Exceptional Topological Insulators

TL;DR

The paper introduces the exceptional topological insulator (ETI), a non-Hermitian topological phase with unique surface states that emerge in three-dimensional systems, expanding the understanding of topological matter without symmetry constraints.

Contribution

It presents the concept of ETI, a new non-Hermitian topological phase arising from Weyl semimetals or Hermitian insulators near criticality, characterized by a bulk energy point gap and robust surface states.

Findings

ETI features exotic non-Hermitian surface states within the bulk gap.

ETI can be realized in gapless solid-state systems universally.

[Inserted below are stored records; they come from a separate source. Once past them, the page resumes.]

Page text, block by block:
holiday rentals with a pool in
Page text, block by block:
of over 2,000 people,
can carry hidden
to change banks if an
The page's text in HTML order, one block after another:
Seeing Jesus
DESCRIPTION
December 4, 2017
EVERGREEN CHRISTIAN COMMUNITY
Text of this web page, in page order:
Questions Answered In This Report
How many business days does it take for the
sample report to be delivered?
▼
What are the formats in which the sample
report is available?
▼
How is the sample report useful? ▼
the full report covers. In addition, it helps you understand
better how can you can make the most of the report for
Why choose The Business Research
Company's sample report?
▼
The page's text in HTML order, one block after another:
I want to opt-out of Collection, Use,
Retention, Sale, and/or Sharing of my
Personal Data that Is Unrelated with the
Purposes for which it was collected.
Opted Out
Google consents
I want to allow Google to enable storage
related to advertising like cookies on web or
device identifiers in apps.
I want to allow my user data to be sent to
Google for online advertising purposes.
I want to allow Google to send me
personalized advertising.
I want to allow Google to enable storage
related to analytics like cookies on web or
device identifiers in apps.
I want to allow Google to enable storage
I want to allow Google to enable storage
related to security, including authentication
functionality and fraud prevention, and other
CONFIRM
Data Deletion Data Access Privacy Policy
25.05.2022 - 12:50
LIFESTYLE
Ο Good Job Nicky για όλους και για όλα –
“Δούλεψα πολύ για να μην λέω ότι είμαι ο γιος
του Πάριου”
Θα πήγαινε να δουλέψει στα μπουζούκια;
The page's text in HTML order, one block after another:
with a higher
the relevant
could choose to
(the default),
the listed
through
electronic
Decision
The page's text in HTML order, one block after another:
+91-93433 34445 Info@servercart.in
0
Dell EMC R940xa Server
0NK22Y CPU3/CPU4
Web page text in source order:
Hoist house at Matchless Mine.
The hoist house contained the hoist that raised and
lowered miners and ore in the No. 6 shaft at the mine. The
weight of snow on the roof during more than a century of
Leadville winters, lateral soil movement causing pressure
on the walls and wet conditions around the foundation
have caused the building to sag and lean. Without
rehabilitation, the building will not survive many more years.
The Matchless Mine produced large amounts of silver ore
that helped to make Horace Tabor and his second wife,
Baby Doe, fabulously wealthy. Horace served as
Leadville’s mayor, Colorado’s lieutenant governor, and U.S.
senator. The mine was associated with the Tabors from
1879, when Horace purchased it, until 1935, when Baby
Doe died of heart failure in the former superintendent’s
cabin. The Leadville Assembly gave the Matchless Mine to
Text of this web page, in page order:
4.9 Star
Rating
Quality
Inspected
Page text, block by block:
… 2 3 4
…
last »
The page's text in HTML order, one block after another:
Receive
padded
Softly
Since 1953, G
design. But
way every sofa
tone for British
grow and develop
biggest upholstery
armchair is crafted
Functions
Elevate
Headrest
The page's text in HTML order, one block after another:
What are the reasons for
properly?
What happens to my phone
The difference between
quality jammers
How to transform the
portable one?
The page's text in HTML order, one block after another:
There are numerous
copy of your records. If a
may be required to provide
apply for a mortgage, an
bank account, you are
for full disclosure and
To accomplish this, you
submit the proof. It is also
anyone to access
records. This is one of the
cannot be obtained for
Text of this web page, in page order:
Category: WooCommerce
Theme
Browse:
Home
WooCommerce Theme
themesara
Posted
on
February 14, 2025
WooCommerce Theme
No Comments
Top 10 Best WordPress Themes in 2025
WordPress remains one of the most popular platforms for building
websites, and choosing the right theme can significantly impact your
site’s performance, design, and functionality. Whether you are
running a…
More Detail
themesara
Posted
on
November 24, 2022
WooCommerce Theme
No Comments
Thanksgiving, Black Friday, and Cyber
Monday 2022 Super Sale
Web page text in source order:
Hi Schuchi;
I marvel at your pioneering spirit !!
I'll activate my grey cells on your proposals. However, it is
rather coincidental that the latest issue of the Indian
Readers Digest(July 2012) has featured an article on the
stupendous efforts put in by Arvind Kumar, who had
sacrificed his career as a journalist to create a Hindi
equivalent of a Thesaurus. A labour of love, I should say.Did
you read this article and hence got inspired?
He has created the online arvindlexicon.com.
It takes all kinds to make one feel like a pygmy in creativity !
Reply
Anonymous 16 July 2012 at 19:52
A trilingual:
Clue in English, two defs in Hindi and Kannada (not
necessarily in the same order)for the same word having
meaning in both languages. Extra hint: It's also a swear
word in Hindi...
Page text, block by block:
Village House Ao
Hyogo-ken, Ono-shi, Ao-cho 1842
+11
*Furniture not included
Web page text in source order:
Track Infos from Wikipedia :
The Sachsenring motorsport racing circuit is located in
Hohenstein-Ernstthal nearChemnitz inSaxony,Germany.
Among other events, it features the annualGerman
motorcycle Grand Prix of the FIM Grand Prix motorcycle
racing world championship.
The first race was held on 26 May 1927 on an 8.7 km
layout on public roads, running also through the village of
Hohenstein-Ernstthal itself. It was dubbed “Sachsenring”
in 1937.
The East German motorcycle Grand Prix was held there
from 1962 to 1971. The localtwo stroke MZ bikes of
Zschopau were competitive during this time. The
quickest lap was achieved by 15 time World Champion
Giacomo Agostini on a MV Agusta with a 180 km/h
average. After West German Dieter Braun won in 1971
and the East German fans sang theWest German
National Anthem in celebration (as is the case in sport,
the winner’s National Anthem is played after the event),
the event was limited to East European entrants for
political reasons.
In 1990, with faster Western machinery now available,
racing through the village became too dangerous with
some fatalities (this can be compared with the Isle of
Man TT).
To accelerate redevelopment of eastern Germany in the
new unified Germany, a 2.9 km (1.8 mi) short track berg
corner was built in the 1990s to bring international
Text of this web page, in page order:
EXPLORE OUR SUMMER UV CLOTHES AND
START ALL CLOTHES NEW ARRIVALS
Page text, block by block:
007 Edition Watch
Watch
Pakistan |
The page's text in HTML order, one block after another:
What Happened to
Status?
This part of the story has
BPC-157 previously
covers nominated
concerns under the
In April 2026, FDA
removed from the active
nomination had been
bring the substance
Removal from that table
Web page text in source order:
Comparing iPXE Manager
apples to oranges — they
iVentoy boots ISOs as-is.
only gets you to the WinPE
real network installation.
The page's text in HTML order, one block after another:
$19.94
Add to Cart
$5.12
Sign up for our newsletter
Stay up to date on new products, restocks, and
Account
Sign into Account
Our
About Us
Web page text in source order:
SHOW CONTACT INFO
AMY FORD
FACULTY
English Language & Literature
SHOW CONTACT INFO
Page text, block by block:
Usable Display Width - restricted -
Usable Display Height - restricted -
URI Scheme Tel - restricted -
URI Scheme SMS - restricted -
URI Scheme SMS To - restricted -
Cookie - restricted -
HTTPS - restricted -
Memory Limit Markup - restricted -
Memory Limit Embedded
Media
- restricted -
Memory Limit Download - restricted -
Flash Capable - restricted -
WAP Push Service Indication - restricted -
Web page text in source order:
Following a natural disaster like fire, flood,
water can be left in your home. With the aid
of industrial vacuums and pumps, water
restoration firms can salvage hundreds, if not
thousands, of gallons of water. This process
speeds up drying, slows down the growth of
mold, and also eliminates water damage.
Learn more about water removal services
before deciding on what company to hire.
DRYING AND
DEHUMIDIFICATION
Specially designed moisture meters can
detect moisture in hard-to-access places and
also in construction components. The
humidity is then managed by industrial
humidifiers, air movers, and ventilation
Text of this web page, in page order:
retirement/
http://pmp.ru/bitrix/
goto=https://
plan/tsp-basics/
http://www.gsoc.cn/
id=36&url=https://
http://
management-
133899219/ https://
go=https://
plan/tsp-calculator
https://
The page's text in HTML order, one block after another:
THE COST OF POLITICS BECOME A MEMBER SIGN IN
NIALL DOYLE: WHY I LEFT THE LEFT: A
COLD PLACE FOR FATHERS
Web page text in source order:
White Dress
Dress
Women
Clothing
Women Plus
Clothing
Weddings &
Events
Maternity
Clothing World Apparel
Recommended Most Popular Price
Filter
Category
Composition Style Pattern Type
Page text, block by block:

Surface states can form a single sheet of complex eigenvalues or have an exceptional point.

Abstract

We introduce the exceptional topological insulator (ETI), a non-Hermitian topological state of matter that features exotic non-Hermitian surface states which can only exist within the three-dimensional topological bulk embedding. We show how this phase can evolve from a Weyl semimetal or Hermitian three-dimensional topological insulator close to criticality when quasiparticles acquire a finite lifetime. The ETI does not require any symmetry to be stabilized. It is characterized by a bulk energy point gap, and exhibits robust surface states that cover the bulk gap as a single sheet of complex eigenvalues or with a single exceptional point. The ETI can be induced universally in gapless solid-state systems, thereby setting a paradigm for non-Hermitian topological matter.